Start of Block
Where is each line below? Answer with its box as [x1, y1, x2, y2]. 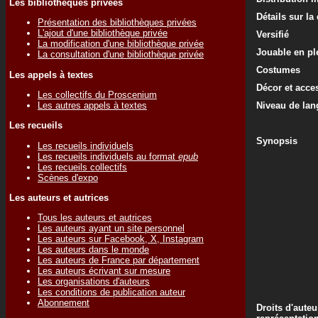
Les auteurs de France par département [38, 255, 199, 266]
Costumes [256, 65, 300, 75]
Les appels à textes [9, 69, 93, 80]
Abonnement [38, 297, 89, 309]
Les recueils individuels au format [38, 150, 178, 162]
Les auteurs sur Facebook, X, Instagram [38, 234, 204, 245]
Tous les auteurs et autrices [38, 212, 152, 224]
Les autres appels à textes [38, 99, 147, 111]
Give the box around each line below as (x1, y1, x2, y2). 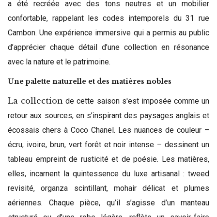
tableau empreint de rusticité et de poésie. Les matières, (8, 155, 209, 164)
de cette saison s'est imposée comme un (63, 96, 209, 106)
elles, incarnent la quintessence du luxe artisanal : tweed (8, 169, 209, 178)
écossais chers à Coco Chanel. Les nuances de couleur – (8, 125, 209, 135)
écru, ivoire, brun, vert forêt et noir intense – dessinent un (8, 140, 209, 149)
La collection (8, 96, 63, 106)
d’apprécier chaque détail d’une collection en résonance (8, 43, 209, 52)
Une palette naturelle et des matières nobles (8, 77, 171, 86)
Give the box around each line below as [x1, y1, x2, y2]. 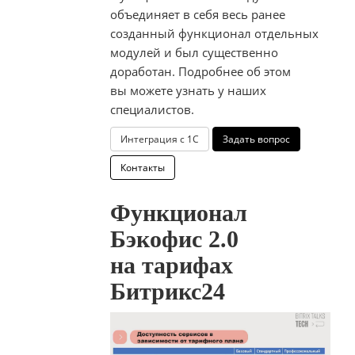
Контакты [120, 161, 165, 175]
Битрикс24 [110, 278, 225, 305]
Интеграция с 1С [120, 132, 199, 147]
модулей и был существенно [110, 44, 278, 61]
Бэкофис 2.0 [110, 226, 239, 253]
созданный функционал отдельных [110, 25, 319, 42]
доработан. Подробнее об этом [110, 63, 291, 80]
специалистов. [110, 101, 194, 118]
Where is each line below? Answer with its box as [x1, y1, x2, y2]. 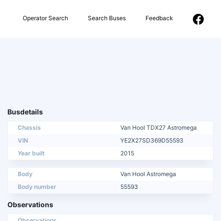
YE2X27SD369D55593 [120, 137, 184, 145]
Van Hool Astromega [120, 170, 176, 178]
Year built [18, 149, 45, 157]
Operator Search [23, 14, 68, 22]
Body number [18, 183, 56, 191]
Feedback [146, 14, 173, 22]
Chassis [18, 124, 41, 132]
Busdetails [7, 108, 43, 116]
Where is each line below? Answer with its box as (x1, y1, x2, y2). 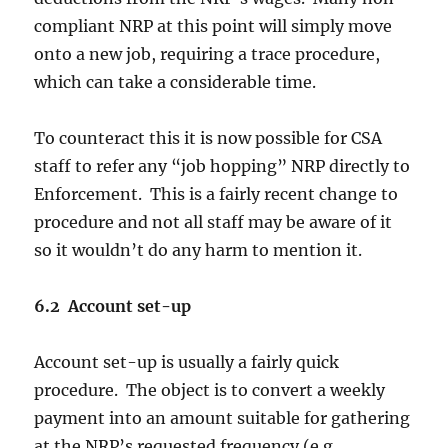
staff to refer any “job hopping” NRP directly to (34, 156, 411, 177)
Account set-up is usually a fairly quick (34, 352, 340, 373)
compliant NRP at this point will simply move (34, 16, 393, 37)
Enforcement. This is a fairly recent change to (34, 184, 399, 205)
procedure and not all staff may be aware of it (34, 212, 393, 233)
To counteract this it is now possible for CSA (34, 128, 383, 149)
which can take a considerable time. (34, 72, 317, 93)
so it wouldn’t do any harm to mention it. (34, 240, 363, 261)
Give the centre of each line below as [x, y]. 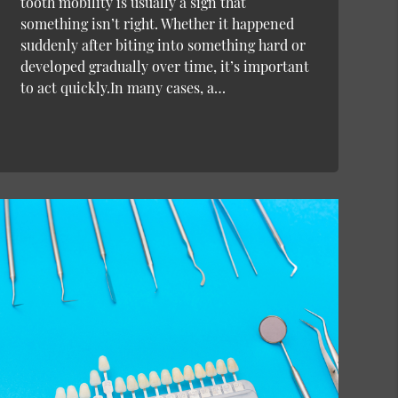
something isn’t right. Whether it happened [157, 24]
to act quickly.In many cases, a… [123, 88]
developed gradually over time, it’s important [164, 67]
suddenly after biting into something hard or [163, 45]
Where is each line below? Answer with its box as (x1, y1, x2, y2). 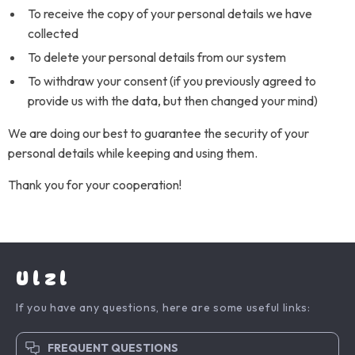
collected (28, 25, 78, 41)
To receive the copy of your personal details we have (28, 6, 312, 21)
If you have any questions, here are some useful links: (16, 300, 311, 315)
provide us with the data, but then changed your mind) (28, 93, 318, 109)
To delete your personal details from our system (28, 49, 286, 65)
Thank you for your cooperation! (8, 177, 181, 193)
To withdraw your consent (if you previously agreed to (28, 73, 316, 89)
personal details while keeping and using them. (8, 145, 258, 161)
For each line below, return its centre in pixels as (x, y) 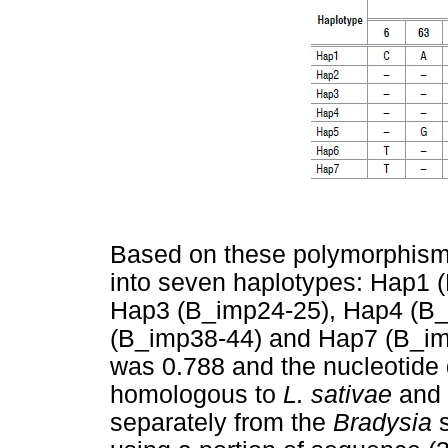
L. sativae (341, 394)
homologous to (196, 394)
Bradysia (386, 422)
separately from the (221, 422)
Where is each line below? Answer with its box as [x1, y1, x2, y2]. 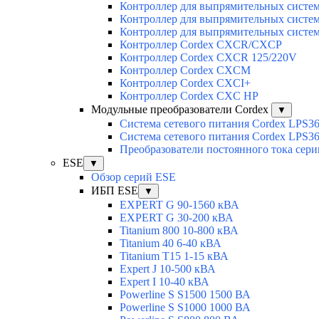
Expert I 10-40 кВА [120, 276, 209, 288]
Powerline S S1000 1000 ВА [120, 301, 251, 314]
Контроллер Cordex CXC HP [120, 90, 258, 103]
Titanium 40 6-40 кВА [120, 237, 221, 250]
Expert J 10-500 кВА [120, 263, 216, 276]
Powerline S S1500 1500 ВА [120, 288, 251, 301]
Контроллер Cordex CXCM [120, 64, 251, 77]
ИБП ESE [91, 184, 138, 197]
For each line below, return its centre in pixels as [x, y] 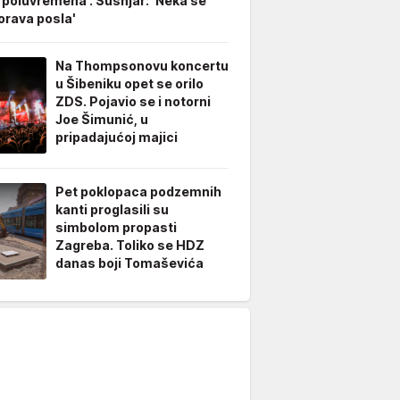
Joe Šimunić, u [102, 119]
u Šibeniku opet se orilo [129, 83]
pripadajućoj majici [117, 137]
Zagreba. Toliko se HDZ [130, 245]
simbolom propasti [116, 227]
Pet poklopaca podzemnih [138, 192]
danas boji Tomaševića [129, 263]
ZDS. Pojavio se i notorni [133, 101]
End of Block
__REQUIRED ACTION__
Go through the records. Copy each line where "fairly" appears.

__EXERCISE ANSWER__
Account set-up is usually a fairly quick (34, 352, 340, 373)
Enforcement. This is a fairly recent change to (34, 184, 399, 205)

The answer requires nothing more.